Gadisnya itu masih ada trauma di masa lalu. Yah, Langit memakluminya. Motornya berjalan perlahan sampai berhenti tepat depan gerobak Mang Uwe—penjual es kelapa muda. Langit mengisyaratkan Pelangi untuk turun. Pelangi pun turun.

        “Eh, neng Angi, sudah sembuh ya matanya?” tanya mang Uwe basa-basi sambil tangannya tidak berhenti melayani pembeli.

        Ketika Pelangi sudah mengagakan mulutnya untuk menjawab, Langit sudah menyelanya dengan ucapan, “Iya mang, Allhamdulilah.” lalu tangannya menarik pergelangan Pelangi penuh kelembutan, menuntun gadisnya untuk duduk di kursi tanpa kepala yang terbuat dari plastik. “Es kelapa dua mang, minum disini ya.” katanya pada penjual es kelapa asal kota Bandung itu.

        Dibalas mang Uwe dengan anggukan setelah kepergian pembeli perempuan yang sudah dilayaninya. Mang Uwe memandang Pelangi dan Langit bergantian dengan senyum di bibir. “Tumben kalian teh kesini. Minum disini segala.” ucapnya, lantas mengambil dua gelas besar untuk memulai membuatkan es kelapa.

        Langit terkekeh, melirik sedikit pada Pelangi di sebelahnya yang sedari tadi diam dengan pandangan selalu menatap ke depan pada jalanan yang dipenuhi oleh kendaraan roda dua dan mobil. “Sesekali lah mang. Untuk memulai hubungan baru.” sambil kembali melirik Pelangi dan melihat gadis itu sudah menundukkan kepala dengan lesung pipi terlihat disana. Andai ini bukan tempat umum, Langit pasti akan mencium cekungan menggemaskan itu.

        “Oh... Kalian teh pacaran?” tanyanya seraya melangkah menghampiri kedua sepasang kekasih itu. Mang Uwe menyerahkan dua gelas berisi penuh es kelapa.

        “Ya.. Menurut mang Uwe aja. Menurut mamang, kita pantes nggak?” tanya Langit, tidak pandang malu sama sekali.

        Laki-laki paruh baya itu mengangguk, “Menurut mamang sih pantes. Kalian cocok markocok lah pokoknya.” kedua tangannya mengacungkan jempol masing-masing. “Yaudah atuh, diminum. Nikmati es kelapanya.”

        Langit tersenyum dan mengangguk. Kepalanya menoleh pada Pelangi yang ternyata sedang menundukkan kepala sambil kedua tangan sibuk melilit-lilitkan ujung baju seperti anak kecil. Senyum Langit semakin terurai, dia menyerahkan gelas di tangan kanannya tepat pada bawah wajah Pelangi yang tertunduk. “Ini diminum. Lo pasti haus daritadi diam terus.” katanya.

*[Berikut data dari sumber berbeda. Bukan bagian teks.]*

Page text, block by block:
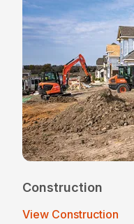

        Mendengar kata yang sepertinya ejekan itu membuat kepala Pelangi terangkat mengarah langsung menatap Langit. Kenapa laki-laki ini selalu membuatnya kesal dan malu, bukan merona? Pelangi bertanya-tanya dalam benak. Dia memandang Langit tanpa niat tangannya mengambil alih gelas di genggaman laki-laki yang beberapa hari lalu telah resmi menjadi kekasihnya.

        Di pandang seperti itu oleh Pelangi, sontak saja Langit menaikkan satu alisnya. Merasa bingung dengan perubahan wajah gadisnya. “Lo kenapa? Nggak mau es?”

        Langit nggak peka! Pelangi memaki dalam hati. Bagaimana mungkin laki-laki itu malah bertanya sedemikian? Tanpa sadar Pelangi berdecak sambil meraih gelas di tangan Langit. Pandangannya kembali tertuju pada jalanan ramai. Memandang jalanan dengan tangan menyuapkan air es kelapa pada mulutnya tanpa henti. Hatinya mendumel meracau tidak jelas tentang sikap Langit yang tidak peka, menurutnya. Dan entah kenapa, Pelangi jadi seperti ini. Ingin di pekai oleh Langit. Padahal dirinya tahu, ia hanya pembantu yang kebetulan menjadi kekasih dari anak sang majikan.

        Tapi, jujur saja. Akhir-akhir ini Pelangi ingin sekali mendapat perhatian dari Langit. Entahlah, kenapa keinginan itu bisa masuk dalam dirinya. Mungkinkah perasaan Pelangi pada Langit sudah mulai masuk dalam tahap suka? Atau bahkan cinta? Secepat itukah hatinya menerima orang yang sudah melukainya? Pelangi tidak tahu. Satu minggu telah menjalin hubungan pacaran dengan Langit, dirinya mulai terbiasa bersama laki-laki itu. Ternyata benar, apa kata Langit. Cinta datang karena terbiasa bersama.